In this exercise, every entry below is to be reproduced word for word.

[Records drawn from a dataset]
--- START ---

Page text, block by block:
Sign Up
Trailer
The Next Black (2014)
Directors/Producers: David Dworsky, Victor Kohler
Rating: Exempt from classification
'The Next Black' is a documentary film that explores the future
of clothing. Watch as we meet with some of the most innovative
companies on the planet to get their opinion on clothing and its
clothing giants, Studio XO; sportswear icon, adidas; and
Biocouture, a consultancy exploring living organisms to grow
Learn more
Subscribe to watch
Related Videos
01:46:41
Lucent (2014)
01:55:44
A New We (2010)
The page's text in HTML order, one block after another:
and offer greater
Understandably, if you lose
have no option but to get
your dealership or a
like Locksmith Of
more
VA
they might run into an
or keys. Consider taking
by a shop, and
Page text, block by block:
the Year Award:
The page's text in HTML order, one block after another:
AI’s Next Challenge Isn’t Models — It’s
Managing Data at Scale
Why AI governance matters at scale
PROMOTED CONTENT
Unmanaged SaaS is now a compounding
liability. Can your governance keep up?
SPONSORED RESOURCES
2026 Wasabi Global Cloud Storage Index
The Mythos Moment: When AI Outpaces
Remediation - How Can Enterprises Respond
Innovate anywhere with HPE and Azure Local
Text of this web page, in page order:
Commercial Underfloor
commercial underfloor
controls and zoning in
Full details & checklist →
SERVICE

--- END ---

RESPONSE FOR THIS EXERCISE »
Page text, block by block:
Sign Up
Trailer
The Next Black (2014)
Directors/Producers: David Dworsky, Victor Kohler
Rating: Exempt from classification
'The Next Black' is a documentary film that explores the future
of clothing. Watch as we meet with some of the most innovative
companies on the planet to get their opinion on clothing and its
clothing giants, Studio XO; sportswear icon, adidas; and
Biocouture, a consultancy exploring living organisms to grow
Learn more
Subscribe to watch
Related Videos
01:46:41
Lucent (2014)
01:55:44
A New We (2010)
The page's text in HTML order, one block after another:
and offer greater
Understandably, if you lose
have no option but to get
your dealership or a
like Locksmith Of
more
VA
they might run into an
or keys. Consider taking
by a shop, and
Page text, block by block:
the Year Award:
The page's text in HTML order, one block after another:
AI’s Next Challenge Isn’t Models — It’s
Managing Data at Scale
Why AI governance matters at scale
PROMOTED CONTENT
Unmanaged SaaS is now a compounding
liability. Can your governance keep up?
SPONSORED RESOURCES
2026 Wasabi Global Cloud Storage Index
The Mythos Moment: When AI Outpaces
Remediation - How Can Enterprises Respond
Innovate anywhere with HPE and Azure Local
Text of this web page, in page order:
Commercial Underfloor
commercial underfloor
controls and zoning in
Full details & checklist →
SERVICE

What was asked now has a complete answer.